Systems biology methods can help researchers gain a deeper understanding of the physiological state of cells and provide more comprehensive guidance for metabolic engineering.
3. Fermentation Optimization
Fermentation optimization is the process of increasing the yield and fermentation efficiency of the target product by adjusting fermentation conditions such as temperature, pH value, dissolved oxygen, substrate addition, etc.
The key to fermentation optimization lies in finding the optimal combination of fermentation parameters to achieve efficient cell growth and metabolism.
Multi parameter collaborative optimization
By systematically adjusting multiple fermentation parameters, the optimal state of cellular metabolism can be achieved.
For example, in this article, efficient production of glutathione was achieved by optimizing parameters such as substrate addition time, pH value, temperature, and dissolved oxygen.
This multi parameter collaborative optimization strategy can significantly improve the yield and fermentation efficiency of the target product.
Dynamic control strategy
By monitoring and regulating key parameters during the fermentation process in real-time, dynamic optimization can be achieved.
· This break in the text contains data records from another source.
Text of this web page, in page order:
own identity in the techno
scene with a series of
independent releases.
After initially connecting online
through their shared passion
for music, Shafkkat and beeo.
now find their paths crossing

For example, by utilizing biosensors and automated control systems, fermentation conditions can be adjusted in real-time to cope with changes in cell metabolism and interference from environmental factors.
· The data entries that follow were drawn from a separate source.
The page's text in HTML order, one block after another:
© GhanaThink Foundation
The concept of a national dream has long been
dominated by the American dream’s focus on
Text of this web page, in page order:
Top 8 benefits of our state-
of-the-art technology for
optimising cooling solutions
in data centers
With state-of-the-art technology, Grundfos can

Dynamic regulation strategies can further improve the stability and efficiency of the fermentation process.
Scalability of industrial fermentation
After achieving success on a laboratory scale, it is necessary to consider the scalability of the fermentation process to achieve industrial scale production.
This includes the design of fermentation tanks, control of amplification effects, and stability of the process.
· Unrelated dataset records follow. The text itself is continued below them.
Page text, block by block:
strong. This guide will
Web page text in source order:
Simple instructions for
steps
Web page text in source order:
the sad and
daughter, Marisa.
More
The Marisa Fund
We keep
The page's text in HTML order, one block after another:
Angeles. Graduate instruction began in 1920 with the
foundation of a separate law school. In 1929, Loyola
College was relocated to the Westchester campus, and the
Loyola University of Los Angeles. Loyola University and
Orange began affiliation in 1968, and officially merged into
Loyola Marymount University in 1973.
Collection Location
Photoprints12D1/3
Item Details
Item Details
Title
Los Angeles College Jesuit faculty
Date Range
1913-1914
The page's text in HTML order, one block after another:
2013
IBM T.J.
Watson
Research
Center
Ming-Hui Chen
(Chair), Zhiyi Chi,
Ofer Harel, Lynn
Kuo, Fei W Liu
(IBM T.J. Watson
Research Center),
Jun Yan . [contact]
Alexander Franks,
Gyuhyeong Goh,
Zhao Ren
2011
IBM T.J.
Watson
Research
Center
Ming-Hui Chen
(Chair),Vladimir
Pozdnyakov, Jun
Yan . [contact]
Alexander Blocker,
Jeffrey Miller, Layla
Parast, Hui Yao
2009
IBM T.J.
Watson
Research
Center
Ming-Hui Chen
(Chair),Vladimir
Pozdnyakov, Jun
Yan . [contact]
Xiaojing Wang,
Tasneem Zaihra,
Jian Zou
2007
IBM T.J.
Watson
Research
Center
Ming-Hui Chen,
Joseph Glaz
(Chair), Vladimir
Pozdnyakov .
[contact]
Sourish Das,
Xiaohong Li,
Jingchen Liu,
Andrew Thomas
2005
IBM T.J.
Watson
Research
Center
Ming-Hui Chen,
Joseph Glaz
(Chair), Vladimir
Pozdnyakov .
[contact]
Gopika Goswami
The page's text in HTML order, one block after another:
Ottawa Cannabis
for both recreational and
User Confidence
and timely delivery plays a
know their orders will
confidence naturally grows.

Future research needs to focus more on the scalability of fermentation processes and the feasibility of industrial applications.
4. Oxidative stress
Oxidative stress refers to a state in which the production of reactive oxygen species (ROS) within a cell exceeds its antioxidant capacity, leading to cellular damage.
Oxidative stress not only affects the normal physiological functions of cells, but also reduces the production of target products and the robustness of cells.
Therefore, maintaining the redox balance of cells and reducing oxidative stress are key to improving industrial fermentation efficiency.
Antioxidant defense system
Cells resist oxidative stress through various antioxidant enzymes (such as superoxide dismutase, catalase, glutathione reductase, etc.) and antioxidants (such as glutathione, vitamin C, vitamin E, etc.).
Enhancing the antioxidant defense system of cells through metabolic engineering can improve their survival ability and target product production under oxidative stress conditions.
Oxidative stress and metabolic coupling
Oxidative stress not only affects the antioxidant defense system of cells, but also has a profound impact on the metabolic network of cells.
For example, oxidative stress can alter the energy metabolism pathways of cells, affecting the balance of NADH/NAD ⁺ and NADPH/NADP ⁺.
By studying the coupling mechanism between oxidative stress and metabolism, more effective metabolic engineering strategies can be developed to improve cell robustness and target product yield.
The signaling mechanism of oxidative stress
Oxidative stress can activate various signaling pathways within cells, thereby regulating cellular antioxidant responses and metabolic reprogramming.
In the future, it is necessary to conduct more in-depth research on the signaling mechanisms of oxidative stress, develop new metabolic engineering strategies, and enhance cellular antioxidant capacity and target product production by regulating these signaling pathways.